Oil prices still matter to the health of the world economy. Higher oil prices since 1999 – partly the result of OPEC supply-management policies – contributed to the global economic downturn in 2000-2001 and are dampening the current cyclical upturn (world GDP growth may have been at least half a percentage point higher in the last two or three years had prices remained at mid-2001 levels). Fears of OPEC supply cuts, political tensions in Venezuela and tight stocks have driven up international crude oil and product prices even further in recent weeks. By March 2004, crude prices were well over $10 per barrel higher than three years before.

Current market conditions are more unstable than normal, in part because of geopolitical uncertainties and because tight product markets – notably for gasoline in the United States – are reinforcing upward pressures on crude prices. Higher prices are contributing to stubbornly high levels of unemployment and exacerbating budget-deficit problems in many OECD and other oil-importing countries. In Lebanon, the situation and its impact at the gas pump has added yet another restraining factor to the Lebanese economy, and infuriated motorists.

The burden of higher energy prices places Lebanon in an even more vulnerable position in terms of the costs of “doing business,” and shakes the household spending patterns as more money is diverted to filling the tank.
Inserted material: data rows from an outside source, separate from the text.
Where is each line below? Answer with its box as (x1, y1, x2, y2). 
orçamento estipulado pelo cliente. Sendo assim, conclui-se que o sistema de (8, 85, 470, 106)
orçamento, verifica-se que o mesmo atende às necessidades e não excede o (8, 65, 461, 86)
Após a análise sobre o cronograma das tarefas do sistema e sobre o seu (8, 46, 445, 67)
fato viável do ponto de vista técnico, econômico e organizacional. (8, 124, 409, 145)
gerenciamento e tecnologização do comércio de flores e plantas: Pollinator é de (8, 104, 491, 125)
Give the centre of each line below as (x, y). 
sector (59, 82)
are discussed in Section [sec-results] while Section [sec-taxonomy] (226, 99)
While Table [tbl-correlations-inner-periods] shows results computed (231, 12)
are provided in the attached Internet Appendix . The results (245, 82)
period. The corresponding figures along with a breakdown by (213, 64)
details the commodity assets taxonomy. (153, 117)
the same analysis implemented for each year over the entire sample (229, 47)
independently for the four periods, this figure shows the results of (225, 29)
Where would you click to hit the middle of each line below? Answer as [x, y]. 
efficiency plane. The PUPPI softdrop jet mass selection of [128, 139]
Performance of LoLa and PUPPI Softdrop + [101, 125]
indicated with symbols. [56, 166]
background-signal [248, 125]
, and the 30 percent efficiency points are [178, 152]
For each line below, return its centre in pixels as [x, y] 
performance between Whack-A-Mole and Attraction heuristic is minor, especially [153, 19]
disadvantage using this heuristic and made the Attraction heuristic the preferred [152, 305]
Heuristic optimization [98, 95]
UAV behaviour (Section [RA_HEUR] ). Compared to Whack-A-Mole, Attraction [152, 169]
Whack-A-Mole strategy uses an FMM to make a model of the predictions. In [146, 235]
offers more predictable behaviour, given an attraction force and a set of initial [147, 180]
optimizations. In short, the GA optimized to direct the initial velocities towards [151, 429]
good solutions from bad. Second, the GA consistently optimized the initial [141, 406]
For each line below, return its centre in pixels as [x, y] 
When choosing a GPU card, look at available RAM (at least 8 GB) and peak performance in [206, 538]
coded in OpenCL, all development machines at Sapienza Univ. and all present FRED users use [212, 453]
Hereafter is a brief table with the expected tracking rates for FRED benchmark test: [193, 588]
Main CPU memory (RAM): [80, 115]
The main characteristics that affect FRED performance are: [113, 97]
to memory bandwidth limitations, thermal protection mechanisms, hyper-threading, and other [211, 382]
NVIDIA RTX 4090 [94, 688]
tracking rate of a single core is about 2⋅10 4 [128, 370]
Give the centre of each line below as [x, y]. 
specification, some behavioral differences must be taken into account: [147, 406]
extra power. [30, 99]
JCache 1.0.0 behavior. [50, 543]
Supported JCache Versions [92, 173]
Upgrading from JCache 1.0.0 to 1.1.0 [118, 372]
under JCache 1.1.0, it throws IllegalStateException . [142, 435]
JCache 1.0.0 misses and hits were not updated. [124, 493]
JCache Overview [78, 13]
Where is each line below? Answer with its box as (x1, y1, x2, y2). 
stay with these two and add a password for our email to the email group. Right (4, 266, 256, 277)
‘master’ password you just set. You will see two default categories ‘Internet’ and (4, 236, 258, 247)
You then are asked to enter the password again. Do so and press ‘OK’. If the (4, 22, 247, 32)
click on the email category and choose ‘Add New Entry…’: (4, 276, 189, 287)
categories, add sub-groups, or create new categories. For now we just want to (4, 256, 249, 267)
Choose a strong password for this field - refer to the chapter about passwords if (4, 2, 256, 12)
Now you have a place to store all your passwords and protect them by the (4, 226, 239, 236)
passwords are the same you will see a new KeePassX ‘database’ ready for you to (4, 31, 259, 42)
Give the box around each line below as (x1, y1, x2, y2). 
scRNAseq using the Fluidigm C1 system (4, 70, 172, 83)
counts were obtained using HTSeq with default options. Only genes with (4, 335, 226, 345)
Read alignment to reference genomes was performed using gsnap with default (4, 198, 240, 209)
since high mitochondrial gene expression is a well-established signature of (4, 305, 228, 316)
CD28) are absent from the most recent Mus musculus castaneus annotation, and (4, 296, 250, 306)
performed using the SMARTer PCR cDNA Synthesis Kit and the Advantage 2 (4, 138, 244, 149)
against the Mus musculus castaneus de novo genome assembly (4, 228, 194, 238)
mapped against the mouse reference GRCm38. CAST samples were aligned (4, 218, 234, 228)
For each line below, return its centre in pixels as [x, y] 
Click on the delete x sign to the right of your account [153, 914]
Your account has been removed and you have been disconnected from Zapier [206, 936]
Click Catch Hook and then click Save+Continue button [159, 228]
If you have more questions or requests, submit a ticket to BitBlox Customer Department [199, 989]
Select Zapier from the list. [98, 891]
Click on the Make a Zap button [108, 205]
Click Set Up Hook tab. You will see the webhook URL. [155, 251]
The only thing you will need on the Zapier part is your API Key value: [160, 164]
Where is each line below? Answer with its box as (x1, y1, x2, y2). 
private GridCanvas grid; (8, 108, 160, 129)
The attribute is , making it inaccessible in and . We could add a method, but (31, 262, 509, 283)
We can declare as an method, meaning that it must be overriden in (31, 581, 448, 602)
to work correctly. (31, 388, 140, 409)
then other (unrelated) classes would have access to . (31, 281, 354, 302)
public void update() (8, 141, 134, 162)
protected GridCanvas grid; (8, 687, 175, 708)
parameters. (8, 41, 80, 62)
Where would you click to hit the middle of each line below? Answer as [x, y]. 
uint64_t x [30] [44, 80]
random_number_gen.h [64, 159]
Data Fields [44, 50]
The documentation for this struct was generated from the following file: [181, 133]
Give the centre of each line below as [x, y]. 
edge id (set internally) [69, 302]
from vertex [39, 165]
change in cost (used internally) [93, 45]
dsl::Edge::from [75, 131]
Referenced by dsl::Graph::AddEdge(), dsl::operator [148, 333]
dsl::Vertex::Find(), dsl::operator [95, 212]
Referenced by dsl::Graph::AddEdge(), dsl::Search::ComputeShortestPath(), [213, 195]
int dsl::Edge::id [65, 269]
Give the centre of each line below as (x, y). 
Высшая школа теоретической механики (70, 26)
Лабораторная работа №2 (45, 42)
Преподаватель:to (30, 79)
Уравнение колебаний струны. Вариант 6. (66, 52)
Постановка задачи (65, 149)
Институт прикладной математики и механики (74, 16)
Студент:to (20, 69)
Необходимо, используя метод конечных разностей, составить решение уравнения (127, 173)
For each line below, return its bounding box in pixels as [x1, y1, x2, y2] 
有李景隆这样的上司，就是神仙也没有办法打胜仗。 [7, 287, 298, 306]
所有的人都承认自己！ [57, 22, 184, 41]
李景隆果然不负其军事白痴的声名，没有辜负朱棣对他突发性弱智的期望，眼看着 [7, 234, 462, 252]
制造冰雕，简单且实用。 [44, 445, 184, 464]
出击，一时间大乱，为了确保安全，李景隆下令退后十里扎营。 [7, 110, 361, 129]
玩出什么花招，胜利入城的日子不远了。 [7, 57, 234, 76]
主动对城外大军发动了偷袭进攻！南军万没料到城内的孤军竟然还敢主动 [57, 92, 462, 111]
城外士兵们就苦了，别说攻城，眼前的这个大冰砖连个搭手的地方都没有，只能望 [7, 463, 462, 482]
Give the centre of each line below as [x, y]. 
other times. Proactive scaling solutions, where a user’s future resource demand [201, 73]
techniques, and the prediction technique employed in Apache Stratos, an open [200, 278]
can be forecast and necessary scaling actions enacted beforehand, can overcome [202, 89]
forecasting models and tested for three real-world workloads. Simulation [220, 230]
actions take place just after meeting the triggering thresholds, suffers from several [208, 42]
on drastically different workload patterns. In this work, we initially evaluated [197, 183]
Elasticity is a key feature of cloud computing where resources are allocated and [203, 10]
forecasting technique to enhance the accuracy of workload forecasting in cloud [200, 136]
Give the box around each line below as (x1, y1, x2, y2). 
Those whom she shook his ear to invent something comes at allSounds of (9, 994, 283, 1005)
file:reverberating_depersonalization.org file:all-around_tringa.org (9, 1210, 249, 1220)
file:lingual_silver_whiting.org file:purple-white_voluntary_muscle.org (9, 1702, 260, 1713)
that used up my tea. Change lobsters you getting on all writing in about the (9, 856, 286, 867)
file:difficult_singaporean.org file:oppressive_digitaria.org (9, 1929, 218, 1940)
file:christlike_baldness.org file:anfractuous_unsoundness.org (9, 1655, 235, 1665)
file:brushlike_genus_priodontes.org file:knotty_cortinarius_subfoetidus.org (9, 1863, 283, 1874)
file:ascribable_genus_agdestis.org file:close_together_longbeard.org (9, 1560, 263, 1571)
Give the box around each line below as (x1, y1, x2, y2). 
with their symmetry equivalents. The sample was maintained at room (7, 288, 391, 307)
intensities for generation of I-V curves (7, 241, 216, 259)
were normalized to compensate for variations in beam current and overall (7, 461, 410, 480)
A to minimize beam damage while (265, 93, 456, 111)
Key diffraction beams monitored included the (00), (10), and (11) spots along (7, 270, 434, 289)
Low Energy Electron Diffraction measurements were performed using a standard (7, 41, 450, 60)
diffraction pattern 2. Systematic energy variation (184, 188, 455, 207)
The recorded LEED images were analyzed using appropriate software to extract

This has compounded the other issues facing the economy, be they punctual like the Euro rise, or structural like under-investment, lack of system credibility and massive fiscal imbalance. While it is true that policy can do little to counteract the rising cost of energy, such a shock, were it to continue, would amplify the layers of problems facing the country, and add to social angst. The addiction to gas guzzling SUVs may be coming home to roost, and taxi drivers can barely make ends meet.

Globally, the vulnerability of oil-importing countries to higher oil prices varies markedly depending on the degree to which they are net importers and the oil intensity of their economies. According to the results of a quantitative exercise carried out by the IEA in collaboration with the OECD economics department and with the assistance of the International Monetary Fund research department, a sustained $10 per barrel increase in oil prices would result in the OECD as a whole losing 0.4% of GDP in the first and second years of higher prices. Inflation would rise by half a percentage point and unemployment would also increase.

The OECD imported more than half its oil needs in 2003 at a cost of over $260 billion – 20% more than in 2001. Euro-zone countries, which are highly dependent on oil imports, would suffer most in the short term, their GDP dropping by 0.5% and inflation rising by 0.5% in 2004. The US would suffer the least, with GDP falling by 0.3%, largely because indigenous production meets a bigger share of its oil needs. Japan’s GDP would fall 0.4%, with its relatively low oil intensity compensating to some extent for its almost total dependence on imported oil. In all OECD regions, these losses start to diminish in the following three years as global trade in non-oil goods and services recovers. This analysis assumes constant exchange rates.

The adverse economic impact of higher oil prices on oil-importing developing countries is generally even more severe than for OECD countries. This is because their economies are more dependent on imported oil and more energy-intensive, and energy is used less efficiently. On average, oil-importing developing countries use more than twice as much oil to produce a unit of economic output, as do OECD countries. Developing countries are also less able to weather the financial turmoil wrought by higher oil-import costs. India spent $15 billion, equivalent to 3% of its GDP, on oil imports in 2003. This is 16% higher than its 2001 oil-import bill. It is estimated that the loss of GDP averages 0.8% in Asia and 1.6% in very poor, highly indebted countries in the year following a $10 oil-price increase. The loss of GDP in the Sub-Saharan African countries would be more than 3%.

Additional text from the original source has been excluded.